Re: [Tutor] Multi-Dimensional Dictionary that contains a 12 element list.

2005-12-28 Thread Kent Johnson
Paul Kraus wrote:
> I am trying to build a data structure that would be a dictionary of a 
> dictionary of a list.
> 
> In Perl I would build the structure like so $dictionary{key1}{key2}[0] = X
> I would iterate like so ...
> foreach my $key1 ( sort keys %dictionary ) {
>   foreach my $key2 ( sort keys %{$dictionary{$key1}} ) {
>   foreach my $element ( @{$dictionary{$key1}{$key2} } ) {
>   print "$key1 => $key2 => $element\n";
>   }
>   }
> }
> 
> Sorry for the Perl reference but its the language I am coming from. I use 
> data 
> structures like this all the time. I don't always iterate them like this but 
> If i can learn to build these and move through them in python then a good 
> portion of the Perl apps I am using can be ported.
> 
> Playing around I have come up with this but have no clue how to iterate over 
> it or if its the best way. It seems "clunky" but it is most likely my lack of 
> understanding.
> 
> dictionary[(key1,key2)]=[ a,b,c,d,e,f,g ... ]
> 
> This i think gives me a dictionary with two keys ( not sure how to doing 
> anything usefull with it though) and a list.

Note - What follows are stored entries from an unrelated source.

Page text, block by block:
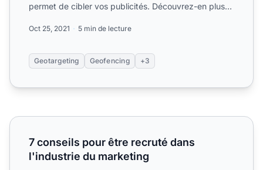
permet de cibler vos publicités. Découvrez-en plus
Oct 25, 2021 5 min de lecture
Geotargeting Geofencing +3
7 conseils pour être recruté dans l'industrie du marketing
7 conseils pour être recruté dans
l'industrie du marketing
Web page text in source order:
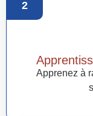
2
Apprenez à
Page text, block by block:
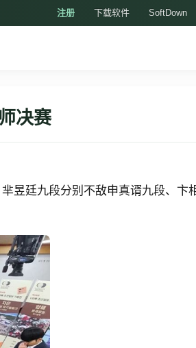
注册 下载软件 SoftDown
决赛
昱廷九段分别不敌申真谞九段、卞
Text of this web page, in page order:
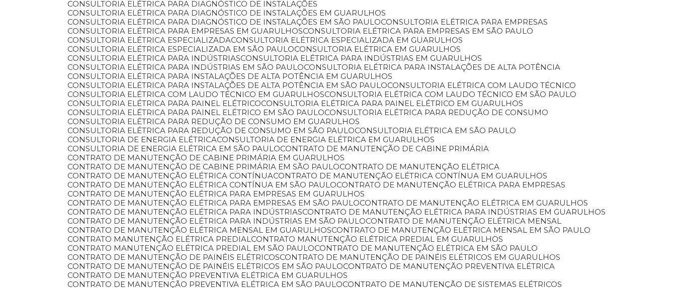
CONSULTORIA ELÉTRICA PARA DIAGNÓSTICO DE INSTALAÇÕES
CONSULTORIA ELÉTRICA PARA DIAGNÓSTICO DE INSTALAÇÕES EM GUARULHOS
CONSULTORIA ELÉTRICA PARA DIAGNÓSTICO DE INSTALAÇÕES EM SÃO PAULO
CONSULTORIA ELÉTRICA PARA EMPRESAS
CONSULTORIA ELÉTRICA PARA EMPRESAS EM GUARULHOS
CONSULTORIA ELÉTRICA PARA EMPRESAS EM SÃO PAULO
CONSULTORIA ELÉTRICA ESPECIALIZADA CONSULTORIA ELÉTRICA ESPECIALIZADA EM GUARULHOS
CONSULTORIA ELÉTRICA ESPECIALIZADA EM SÃO PAULO
CONSULTORIA ELÉTRICA EM GUARULHOS
CONSULTORIA ELÉTRICA PARA INDÚSTRIAS
CONSULTORIA ELÉTRICA PARA INDÚSTRIAS EM GUARULHOS
CONSULTORIA ELÉTRICA PARA INDÚSTRIAS EM SÃO PAULO
CONSULTORIA ELÉTRICA PARA INSTALAÇÕES DE ALTA POTÊNCIA
CONSULTORIA ELÉTRICA PARA INSTALAÇÕES DE ALTA POTÊNCIA EM GUARULHOS
CONSULTORIA ELÉTRICA PARA INSTALAÇÕES DE ALTA POTÊNCIA EM SÃO PAULO
CONSULTORIA ELÉTRICA COM LAUDO TÉCNICO
CONSULTORIA ELÉTRICA COM LAUDO TÉCNICO EM GUARULHOS
CONSULTORIA ELÉTRICA COM LAUDO TÉCNICO EM SÃO PAULO
CONSULTORIA ELÉTRICA PARA PAINEL ELÉTRICO
CONSULTORIA ELÉTRICA PARA PAINEL ELÉTRICO EM GUARULHOS
CONSULTORIA ELÉTRICA PARA PAINEL ELÉTRICO EM SÃO PAULO
CONSULTORIA ELÉTRICA PARA REDUÇÃO DE CONSUMO
CONSULTORIA ELÉTRICA PARA REDUÇÃO DE CONSUMO EM GUARULHOS
CONSULTORIA ELÉTRICA PARA REDUÇÃO DE CONSUMO EM SÃO PAULO
CONSULTORIA ELÉTRICA EM SÃO PAULO
CONSULTORIA DE ENERGIA ELÉTRICA CONSULTORIA DE ENERGIA ELÉTRICA EM GUARULHOS
CONSULTORIA DE ENERGIA ELÉTRICA EM SÃO PAULO
CONTRATO DE MANUTENÇÃO DE CABINE PRIMÁRIA
CONTRATO DE MANUTENÇÃO DE CABINE PRIMÁRIA EM GUARULHOS
CONTRATO DE MANUTENÇÃO DE CABINE PRIMÁRIA EM SÃO PAULO
CONTRATO DE MANUTENÇÃO ELÉTRICA
CONTRATO DE MANUTENÇÃO ELÉTRICA CONTÍNUA CONTRATO DE MANUTENÇÃO ELÉTRICA CONTÍNUA EM GUARULHOS
CONTRATO DE MANUTENÇÃO ELÉTRICA CONTÍNUA EM SÃO PAULO
CONTRATO DE MANUTENÇÃO ELÉTRICA PARA EMPRESAS
CONTRATO DE MANUTENÇÃO ELÉTRICA PARA EMPRESAS EM GUARULHOS
CONTRATO DE MANUTENÇÃO ELÉTRICA PARA EMPRESAS EM SÃO PAULO
CONTRATO DE MANUTENÇÃO ELÉTRICA EM GUARULHOS
CONTRATO DE MANUTENÇÃO ELÉTRICA PARA INDÚSTRIAS
CONTRATO DE MANUTENÇÃO ELÉTRICA PARA INDÚSTRIAS EM GUARULHOS
CONTRATO DE MANUTENÇÃO ELÉTRICA PARA INDÚSTRIAS EM SÃO PAULO
CONTRATO DE MANUTENÇÃO ELÉTRICA MENSAL
CONTRATO DE MANUTENÇÃO ELÉTRICA MENSAL EM GUARULHOS
CONTRATO DE MANUTENÇÃO ELÉTRICA MENSAL EM SÃO PAULO
CONTRATO MANUTENÇÃO ELÉTRICA PREDIAL CONTRATO MANUTENÇÃO ELÉTRICA PREDIAL EM GUARULHOS
CONTRATO MANUTENÇÃO ELÉTRICA PREDIAL EM SÃO PAULO
CONTRATO DE MANUTENÇÃO ELÉTRICA EM SÃO PAULO
CONTRATO DE MANUTENÇÃO DE PAINÉIS ELÉTRICOS
CONTRATO DE MANUTENÇÃO DE PAINÉIS ELÉTRICOS EM GUARULHOS
CONTRATO DE MANUTENÇÃO DE PAINÉIS ELÉTRICOS EM SÃO PAULO
CONTRATO DE MANUTENÇÃO PREVENTIVA ELÉTRICA
CONTRATO DE MANUTENÇÃO PREVENTIVA ELÉTRICA EM GUARULHOS
CONTRATO DE MANUTENÇÃO PREVENTIVA ELÉTRICA EM SÃO PAULO
CONTRATO DE MANUTENÇÃO DE SISTEMAS ELÉTRICOS
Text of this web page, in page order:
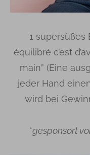
1 supersüßes
équilibré c’est
main” (Eine
jeder Hand
wird bei
*gesponsort
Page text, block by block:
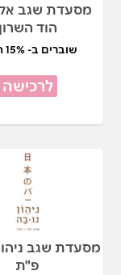
מסעדת שגב
הוד השרון
שוברים ב- 15% הנחה
לרכישה
מסעדת שגב
פ"ת
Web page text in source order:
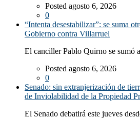
Posted agosto 6, 2026
0
“Intenta desestabilizar”: se suma
Gobierno contra Villarruel
El canciller Pablo Quirno se sumó
Posted agosto 6, 2026
0
Senado: sin extranjerización de
de Inviolabilidad de la Propiedad
El Senado debatirá este jueves
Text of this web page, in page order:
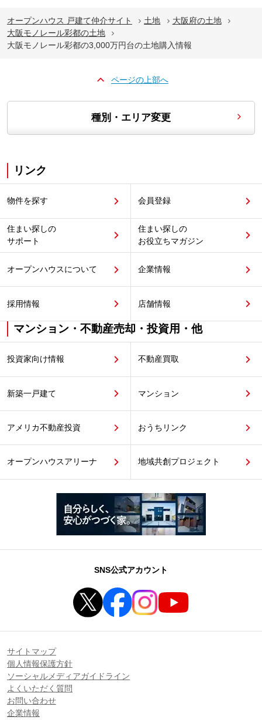
オープンハウス 戸建て仲介サイト 土地
大阪府の土地
大阪モノレール彩都の土地
大阪モノレール彩都の3,000万円台の土地購入情報
ページの上部へ
種別・エリア変更
リンク
物件を探す 会員登録
住まい探しの
サポート
住まい探しの
お役立ちマガジン
オープンハウスについて 企業情報
採用情報 店舗情報
マンション・不動産売却・投資用・他
投資家向け情報 不動産買取
新築一戸建て マンション
アメリカ不動産投資 おうちリンク
オープンハウスアリーナ 地域共創プロジェクト
SNS公式アカウント
サイトマップ
個人情報保護方針
ソーシャルメディアガイドライン
よくいただく質問
お問い合わせ
企業情報
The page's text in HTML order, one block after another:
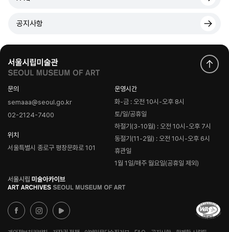
공지사항
문의
semaaa@seoul.go.kr
02-2124-7400
위치
서울특별시 종로구 평창문화로 101
운영시간
화-금 : 오전 10시-오후 8시
토/일/공휴일
하절기(3-10월) : 오전 10시-오후 7시
동절기(11-2월) : 오전 10시-오후 6시
휴관일
1월 1일/매주 월요일(공휴일 제외)
로
고
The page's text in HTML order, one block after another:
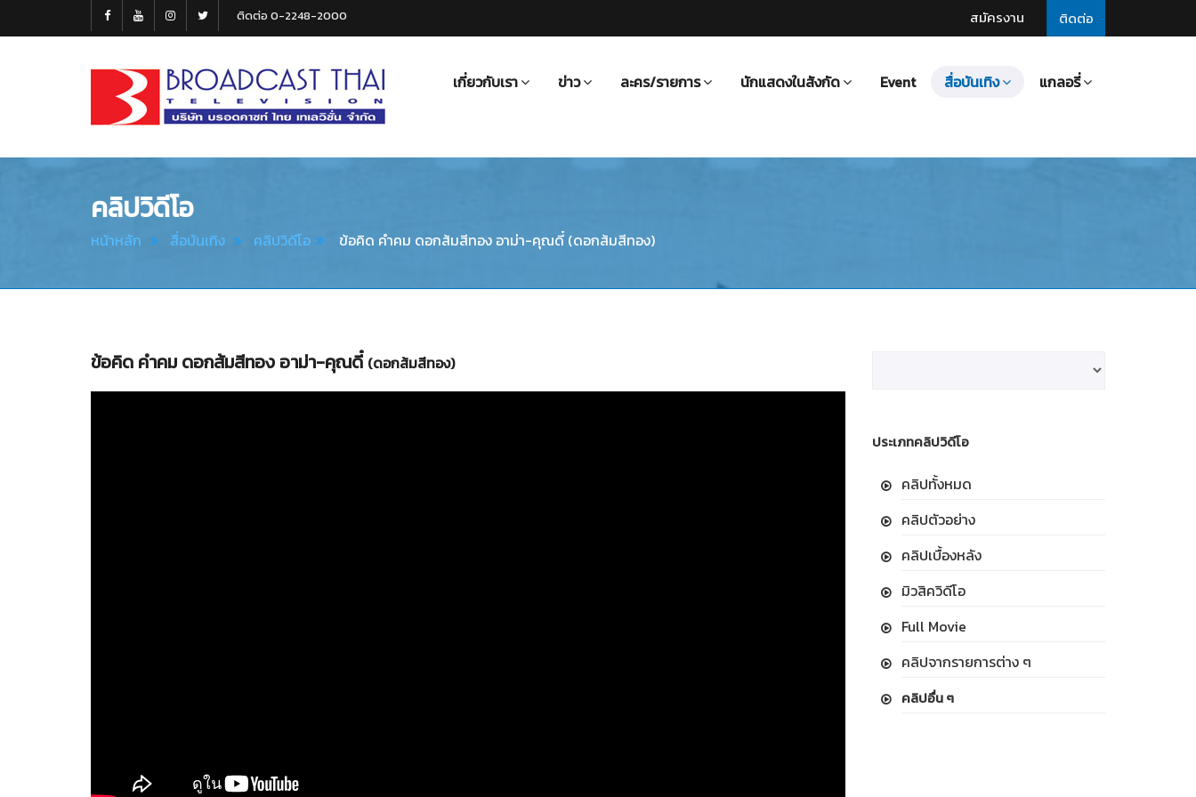
ติดต่อ
สมัครงาน
ติดต่อ 0-2248-2000
Thai
เกี่ยวกับเรา ข่าว ละคร/รายการ นักแสดงในสังกัด Event สื่อบันเทิง แกลอรี่
คลิปวิดีโอ
หน้าหลัก สื่อบันเทิง คลิปวิดีโอ ข้อคิด คำคม ดอกส้มสีทอง อาม่า-คุณดี๋ (ดอกส้มสีทอง)
ข้อคิด คำคม ดอกส้มสีทอง อาม่า-คุณดี๋ (ดอกส้มสีทอง)
ประเภทคลิปวิดีโอ
คลิปทั้งหมด
คลิปตัวอย่าง
คลิปเบื้องหลัง
มิวสิควิดีโอ
Full Movie
คลิปจากรายการต่าง ๆ
คลิปอื่น ๆ

This gives you a dict whose keys are the tuple (key1, key2). Since 
tuples sort in lexicographical order you could print this out sorted by 
key1, then key2 with

for (key1, key2), value in sorted(dictionary.iteritems()):
   for element in value:
 print key1, '=>', key2, '=>', element

(Wow, Python code that is shorter than the equivalent Perl? There must 
be some mistake! ;)
> 
> Now I am not sure how I can assign one element at a time to the list.

Assuming the list already has an element 0, use
dictionary[(key1, key2)][0] = X

Python lists don't create new elements on assignment (I think Perl lists 
do this?) so for example
dictionary[(key1, key2)][10] = X

will fail if the list doesn't already have 11 elements or more. You can 
use list.append() or pre-populate the list with default values depending 
on your application.

Kent

___
Tutor maillist  -  Tutor@python.org
http://mail.python.org/mailman/listinfo/tutor


Re: [Tutor] Multi-Dimensional Dictionary that contains a 12 element list.

2005-12-28 Thread Kent Johnson
Paul Kraus wrote:
> Here is the code that I used. Its functional and it works but there has got 
> to 
> be some better ways to do a lot of this. Transversing the data structure 
> still seems like I have to be doing it the hard way.
> 
> The input data file has fixed width fields that are delimited by pipe.
> So depending on the justification for each field it will either have leading 
> or ending whitespace.
> #
> import re 
> import string
> results = {}
> def format_date(datestring):
> (period,day,year) = map(int,datestring.split('/') )
> period += 2
> if period == 13: period = 1; year += 1
> if period == 14: period = 2; year += 1
   if period > 12: period -= 12; year += 1

> if year > 80:
> year = '19%02d' % year
> else:
> year = '20%02d' % year
> return (year,period)
> 
> def format_qty(qty,credit,oreturn):
> qty = float(qty)
> if credit == 'C' or oreturn == 'Y':
> return qty * -1
> else:
> return qty
> 
> textfile = open('orders.txt','r')
> for line in textfile:
> fields = map( string.strip, line.split( '|' ) )
> fields[4] = format_qty(fields[ 4 ],fields[ 1 ], fields[ 2 ] )
   qty = format_qty(fields[ 4 ],fields[ 1 ], fields[ 2 ] )
would be clearer in subsequent code.

> (year, period) = format_date( fields[7] )
> for count in range(12):
> if count == period:
> if results.get( ( year, fields[6], count), 0):
> results[ year,fields[6], count] += fields[4]
> else:
> results[ year,fields[6],count] = fields[4]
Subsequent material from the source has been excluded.